YOUR GOAL: When a line below contains the word "cosmic", copy that line.

INPUT DATA:
━━━━━━━━━━━━━━━━

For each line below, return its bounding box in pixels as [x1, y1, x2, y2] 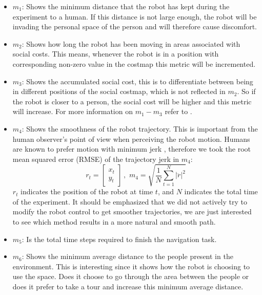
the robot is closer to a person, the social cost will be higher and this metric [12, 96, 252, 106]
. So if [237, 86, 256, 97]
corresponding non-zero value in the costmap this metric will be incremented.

━━━━━━━━━━━━━━━━

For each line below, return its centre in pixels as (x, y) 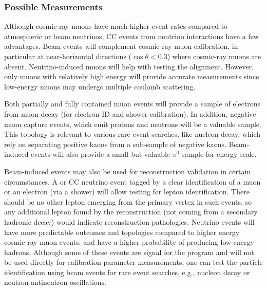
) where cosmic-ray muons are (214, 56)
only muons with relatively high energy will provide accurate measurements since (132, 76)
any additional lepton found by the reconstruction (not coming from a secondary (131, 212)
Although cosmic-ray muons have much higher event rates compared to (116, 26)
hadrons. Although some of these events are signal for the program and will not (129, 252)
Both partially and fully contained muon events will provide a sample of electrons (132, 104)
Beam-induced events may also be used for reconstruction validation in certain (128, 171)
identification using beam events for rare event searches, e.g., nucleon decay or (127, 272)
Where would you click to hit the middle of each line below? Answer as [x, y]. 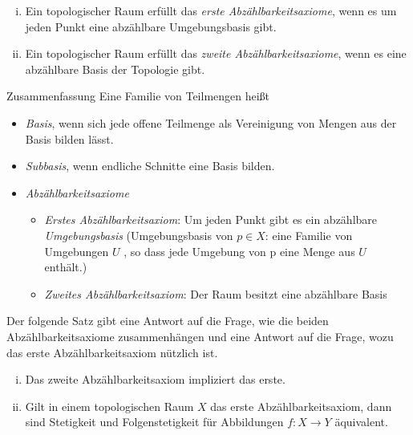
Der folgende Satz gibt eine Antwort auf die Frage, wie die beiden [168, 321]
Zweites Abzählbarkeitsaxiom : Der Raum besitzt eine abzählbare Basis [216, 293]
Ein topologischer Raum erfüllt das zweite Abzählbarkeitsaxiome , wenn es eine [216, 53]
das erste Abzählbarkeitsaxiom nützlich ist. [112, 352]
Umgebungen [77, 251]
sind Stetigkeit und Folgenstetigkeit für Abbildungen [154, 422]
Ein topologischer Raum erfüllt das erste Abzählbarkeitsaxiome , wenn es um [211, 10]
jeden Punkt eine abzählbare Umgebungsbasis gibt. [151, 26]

━━━━━━━━━━━━━━━━

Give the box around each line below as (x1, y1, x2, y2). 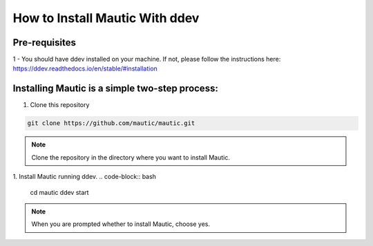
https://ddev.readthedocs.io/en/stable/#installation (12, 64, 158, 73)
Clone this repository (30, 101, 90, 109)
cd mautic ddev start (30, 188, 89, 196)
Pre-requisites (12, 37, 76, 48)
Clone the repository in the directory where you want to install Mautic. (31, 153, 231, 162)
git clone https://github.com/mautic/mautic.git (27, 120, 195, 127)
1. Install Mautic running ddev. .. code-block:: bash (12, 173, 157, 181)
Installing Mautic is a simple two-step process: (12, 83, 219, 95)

━━━━━━━━━━━━━━━━

EXERCISE RESULT:
) where cosmic-ray muons are (214, 56)
Although cosmic-ray muons have much higher event rates compared to (116, 26)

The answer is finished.